Oh what have we come to,my dear pilgrims in this Christian walk,
We have missed the road that was narrow
slipped onto another path slightly broader,
The time has come to hasten
To our hassock and cry to the Lord..
So that He'll save us before the devil can harry,
And turn the Holy Bride of Christ into a harlot..
Oh may this never happen....
When oh bretheren,will you hearken????



-Susanna

God help us all to hear your voice...this is my only plea....


It encouraged me so much when I read in article by Br.Zac Poonen that God even used a donkey to fulfill His ministry.It gives me hope that even if I have committed a mistake a thousand time,if I repent,The Lord is willing to lift me up and take me higher..Oh,help me Jesus.

This poem I wrote describes my feelings..
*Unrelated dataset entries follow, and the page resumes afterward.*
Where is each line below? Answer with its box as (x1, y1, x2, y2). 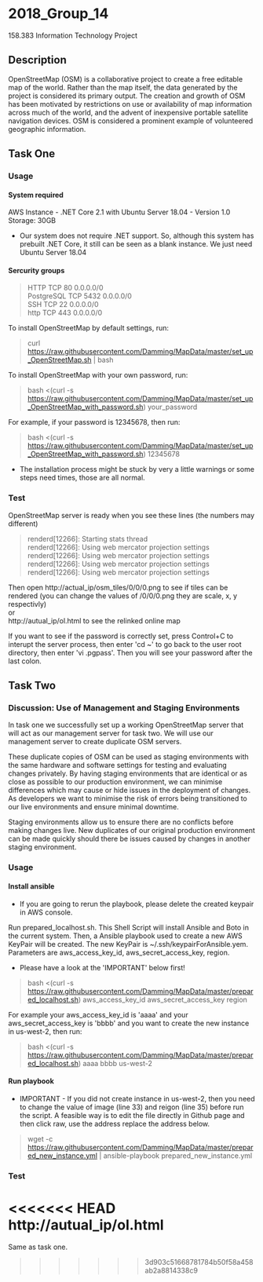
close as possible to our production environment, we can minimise (8, 777, 223, 787)
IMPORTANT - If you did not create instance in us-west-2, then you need (19, 1094, 255, 1103)
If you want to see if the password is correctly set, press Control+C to (8, 631, 234, 641)
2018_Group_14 (8, 5, 109, 23)
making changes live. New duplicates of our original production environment (8, 826, 255, 835)
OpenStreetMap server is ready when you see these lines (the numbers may (8, 510, 255, 520)
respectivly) (8, 599, 47, 608)
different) (8, 519, 38, 528)
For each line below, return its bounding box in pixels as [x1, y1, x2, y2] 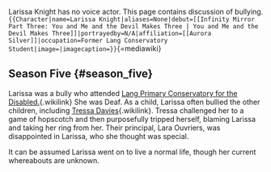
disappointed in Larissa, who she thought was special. [8, 131, 189, 141]
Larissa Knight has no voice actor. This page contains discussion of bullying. [8, 7, 264, 16]
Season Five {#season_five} [8, 67, 154, 81]
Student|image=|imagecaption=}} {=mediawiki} [8, 44, 162, 53]
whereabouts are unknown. [8, 155, 100, 165]
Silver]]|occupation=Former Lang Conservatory [8, 36, 168, 44]
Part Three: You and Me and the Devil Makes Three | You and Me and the [8, 23, 259, 31]
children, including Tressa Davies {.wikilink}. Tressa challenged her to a [8, 105, 244, 115]

I walked hard,I walked straight,
Indeed Christian life's a race.
I thought I was fine,
But mine was a strange case.
Why did it always end in a maze?
After the struggle I was left in a daze.
Can you guess just how I might end this phrase?
There was One needed to calm that was ablaze.
Jesus now walks with me in my race.
Now there's no more daze,no maze,no blaze.
People might think my mind's a bit craze.
But I have my Jesus and that's the end of this phrase..

-Susanna
For further information about Br.Zac Poonen
Contact:
Christian Fellowship Church,
Bangalore, India

I was feeling very low last night....was crying out to God about my repeated spiritual failures and stupid choices that I make impulsively and hurt others in the process...So all my sadness I vent out into this poem I wrote....The Lord really heard m cry and comforted me in a way I have never experienced before....Love u Jesus........

My life goes like the mountain
Up and down,more of down like the fountain
Hitting rock bottom much too often
Deject's me,my heart it does sadden
Always expecting something to happen,
When something else always does dampen
Leaving me to my tears to lighten
Oh,weary I am to even think of the more heartaches to happen.
But the Lord is still looking and waitin..
Holding the end of the rope of my life,His hands never achin'
He let the rope a lil' slack,my freedom not curbin'
With each heartbreak tellin' that I'll be needin'
My precious Jesus even when life'll be endin'....

-Susanna

This is the story of my life..Praise Jesus for He loves me so....I know that I CANNOT do ANYTHING WITHOUT HIM....Oh,Lord Jesus please become my everything....Amen

The New year certainly began with a bang...It was different sort of bang for our family though..
A miracle happened on the 1st of Jan, the whole roof of our bathroom just fell down...smashing the westeren toilet seat into pieces....It would have been instant death had anyone been there...My sister was just about to enter but was distracted for 5 mins..Praise God..He is so faithful..protecting us n keeping us...Whatever the devil tries He CANNOT SHAKE OUR FAITH....The Lord is indeed showing us through all of this that in this year He is going to be our Protector from the snares of the wicked one and our Provider for all our needs..Amen

Bible:
I waited patiently for the LORD;
And He inclined to me and heard my cry.
He brought me up out of the pit of destruction, out of the miry clay,
And He set my feet upon a rock
making my footsteps firm.

He put a new song in my mouth,
a song of praise to our God;
Many will see and fear

And will trust in the LORD.

How blessed is the man who has
made the LORD his trust,
And has not turned to the proud,
nor to those who lapse into falsehood.